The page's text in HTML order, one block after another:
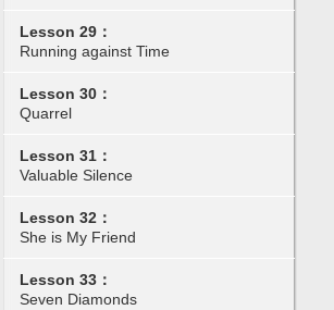
Lesson 29：
Running against Time
Lesson 30：
Quarrel
Lesson 31：
Valuable Silence
Lesson 32：
She is My Friend
Lesson 33：
Seven Diamonds
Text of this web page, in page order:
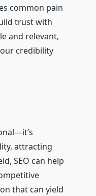
common pain
trust with
and relevant,
credibility
attracting
SEO can help
that can yield
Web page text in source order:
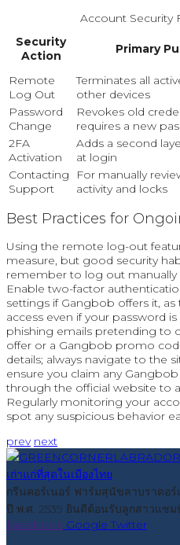
Account Security
Security
Action
Primary
Remote
Log Out
Terminates all
other devices
Password
Change
Revokes old
requires a new
2FA
Activation
Adds a second
at login
Contacting
Support
For manually
activity and locks
Best Practices for
Using the remote log-out
measure, but good security
remember to log out manually
Enable two-factor
settings if Gangbob offers it,
access even if your password
phishing emails pretending to
offer or a Gangbob promo
details; always navigate to the
ensure you claim any
through the official website to
Regularly monitoring your
spot any suspicious behavior
prev next
กรีนคอร์เนอร์ ฟาร์มสุนัขลาบราดอร์
ปี พ.ศ. 2539 ยินดีต้อนรับลูกสาวแช
Facebook Google Twitter
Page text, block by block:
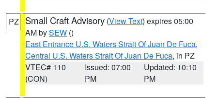
PZ Small Craft Advisory (View Text) expires 05:00
AM bySEW ()
East Entrance U.S. Waters Strait Of Juan De Fuca,
Central U.S. Waters Strait Of Juan De Fuca, in PZ
VTEC# 110
(CON)
Issued: 07:00
PM
Updated: 10:10
PM
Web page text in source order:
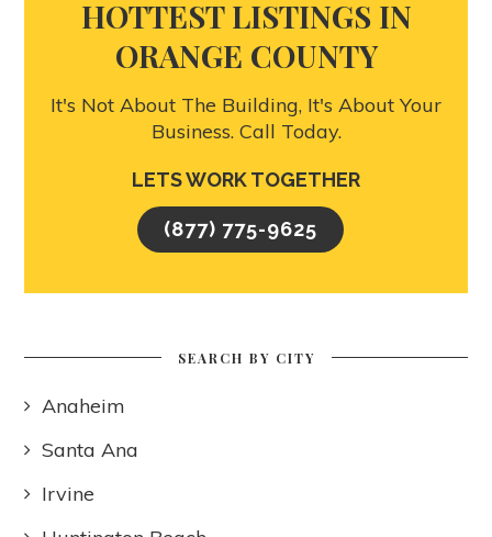
HOTTEST LISTINGS IN
ORANGE COUNTY
It's Not About The Building, It's About Your
Business. Call Today.
LETS WORK TOGETHER
(877) 775-9625
SEARCH BY CITY
Anaheim
Santa Ana
Irvine
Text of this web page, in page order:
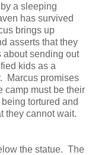
a sleeping
has survived
brings up
asserts that they
about sending out
kids as a
Marcus promises
camp must be their
tortured and
they cannot wait.
the statue. The
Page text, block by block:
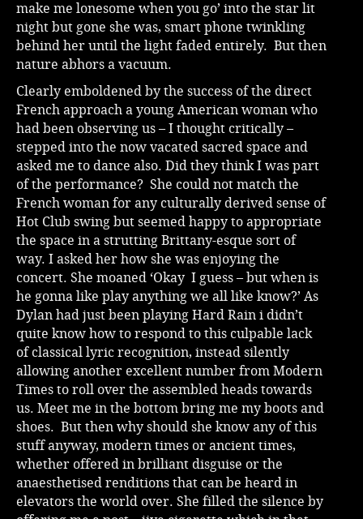
make me lonesome when you go’ into the star lit
night but gone she was, smart phone twinkling
behind her until the light faded entirely. But then
nature abhors a vacuum.
Clearly emboldened by the success of the direct
French approach a young American woman who
had been observing us – I thought critically –
stepped into the now vacated sacred space and
asked me to dance also. Did they think I was part
of the performance? She could not match the
French woman for any culturally derived sense of
Hot Club swing but seemed happy to appropriate
the space in a strutting Brittany-esque sort of
way. I asked her how she was enjoying the
concert. She moaned ‘Okay I guess – but when is
he gonna like play anything we all like know?’ As
Dylan had just been playing Hard Rain i didn’t
quite know how to respond to this culpable lack
of classical lyric recognition, instead silently
allowing another excellent number from Modern
Times to roll over the assembled heads towards
us. Meet me in the bottom bring me my boots and
shoes. But then why should she know any of this
stuff anyway, modern times or ancient times,
whether offered in brilliant disguise or the
anaesthetised renditions that can be heard in
elevators the world over. She filled the silence by
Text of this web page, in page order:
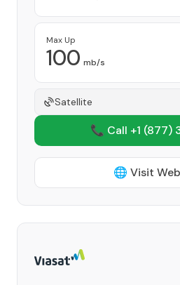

• • • • •

→ **TASK INSTRUCTIONS**: Report only the number of lines above that contain "Strait".

→ **RESULT**: 2